Besides it seems that the only “sin” they worry about is what others are doing in bed. It might behoove them to pay attention to the needs of their community rather than worrying that someone else’s orgasm count is way above theirs.
I love this blog because I always learn something new by hearing other viewpoints. I never thought about Christians projecting their own desire to do things that are forbidden to them just by the stupid superimposed religious rules they live by. Maybe they do, consciously or subconsciously, envy the freedom we enjoy. Your succinct second paragraph was loaded, too, and needs no comment!
I am, at best, agnostic. I don’t believe in sin* but I do believe in making wrong choices. And in responsibility to yourself and your partner. I cannot for the life of me understand why admiring a person of the opposite (or the same) sex is a wrong choice. It’s a passing feeling, not an uncontrollable lust.
I married my husband fifty years ago this month, and have never had an affair. Neither has he. But we can both see a beautiful person and acknowledge their beauty. We are, after all, married, not dead. The rules in our household are simple: Don’t drool; don’t cat-call; don’t touch. Be responsible.
*Except as described by Terry Pratchett’s Granny Weatherwax:
“And sin, young man, is when you treat people as things. Including yourself.”
Hi Bruce,
Some Fundamentalists (I assume this guy is one) don’t seem to live in the real world and observe how humans behave.
He thinks that atheists have no morality and this guy is obsessed with sexual immorality.

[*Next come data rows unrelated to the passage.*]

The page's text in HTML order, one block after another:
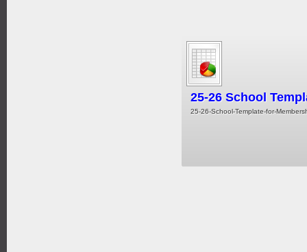
25-26 School
25-26-School-Template-for-
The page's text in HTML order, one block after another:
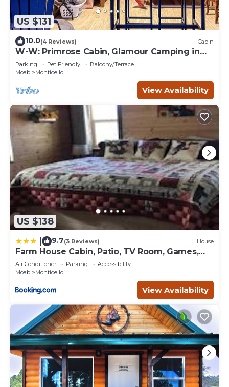
US $131
10.0(4 Reviews) Cabin
W-W: Primrose Cabin, Glamour Camping in
Tiny Home Glamping Villa
Parking Pet Friendly
Balcony/Terrace
Moab
Monticello
View Availability
US $138
9.7(3 Reviews) House
Farm House Cabin, Patio, TV Room, Games,
BBQ, Campfire
Air Conditioner Parking
Accessibility
Moab
Monticello
View Availability
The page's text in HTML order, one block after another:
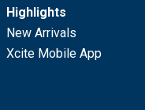
Highlights
New Arrivals
Xcite Mobile App
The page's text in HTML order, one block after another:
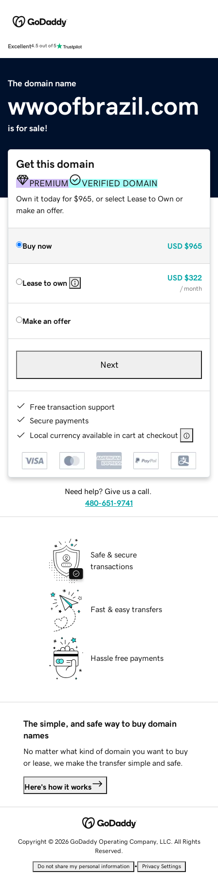
Excellent4.5 out of 5
The domain name
wwoofbrazil.com
is for sale!
Get this domain
PREMIUM VERIFIED DOMAIN
Own it today for $965, or select Lease to Own or
make an offer.
Buy now USD $965
Lease to own
USD $322
/ month
Make an offer
Next
Free transaction support
Secure payments
Local currency available in cart at checkout
Need help? Give us a call.
480-651-9741
Safe & secure
transactions
Fast & easy transfers
Hassle free payments
The simple, and safe way to buy domain
names
No matter what kind of domain you want to buy
or lease, we make the transfer simple and safe.
Here's how it works
Copyright © 2026 GoDaddy Operating Company, LLC. All Rights
Reserved.
Do not share my personal information • Privacy Settings
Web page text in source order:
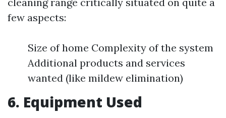
few aspects:
Size of home Complexity of the system
Additional products and services
wanted (like mildew elimination)
6. Equipment Used
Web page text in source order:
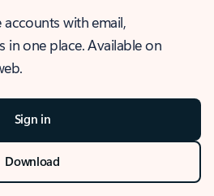
with email,
in one place. Available on
Sign in
Download
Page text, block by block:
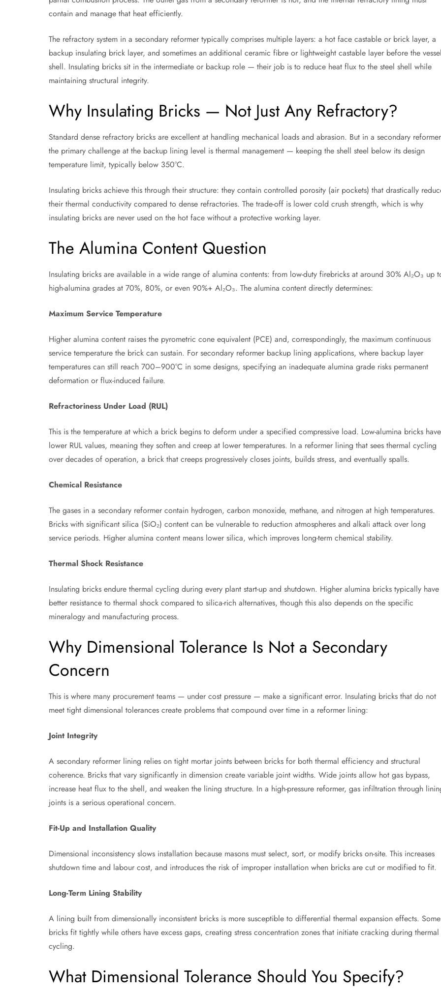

Apparently he can’t see that many atheists are kind, considerate and thoughtful persons and have a decent ethics. His mind is so closed to empirical reality that he just has to make up a reason why you departed from the faith. His holy book tells us that we are desperately wicked, so he goes by this and then says to himself (due to his obsession) that it must be the desire for illicit sex that caused your departure. He doesn’t bother to read enough of your blog to find out the real reason,
Shalom,
John Arthur
Tim: “Just curious. you turned from the fiath to justify some sin in your life, right? immorality?”
Me:
No, Tim. That’s almost never how it works. See, when a Christian decides to sin, they never bother to leave the faith first. They just sin. Most of them then feel guilty and pray for forgiveness. Sometimes they instead insist that the people they’ve hurt have an obligation (y’know, as Christians) to forgive them.
But as a general thing, nobody leaves Christianity in order to justify some sin or immorality. They stay right there inside the faith, sinning and being immoral.
Those of us who actually leave the faith do it for other reasons entirely.
The main difference between the sins I committed while a christian and those I commit now is that I am now much more cognizant of the consequences of my actions on others and also the total lack of a purity culture/vengeful deity throwing you into hell guilt complex. Those things aside Mr. Mock’s comment perfectly describes what happened to me.
Oh hey! I know which sins those are! Being a fan of the Bengals and the Buckeyes. Well I hope you’re happy, Bruce!
Behold the monthly sacrifice of a Christian twit. Let’s do the world a favor and break their faith.
Transparent, open, and honest. Bruce, you have been all that and more and you didn’t even have to believe in a God who would slay you for stepping in the wrong direction.
Transparent, open, and honest: Tim, let’s get real. How many preachers, evangelists, bobble-thumping pew sitters do you know who are like that?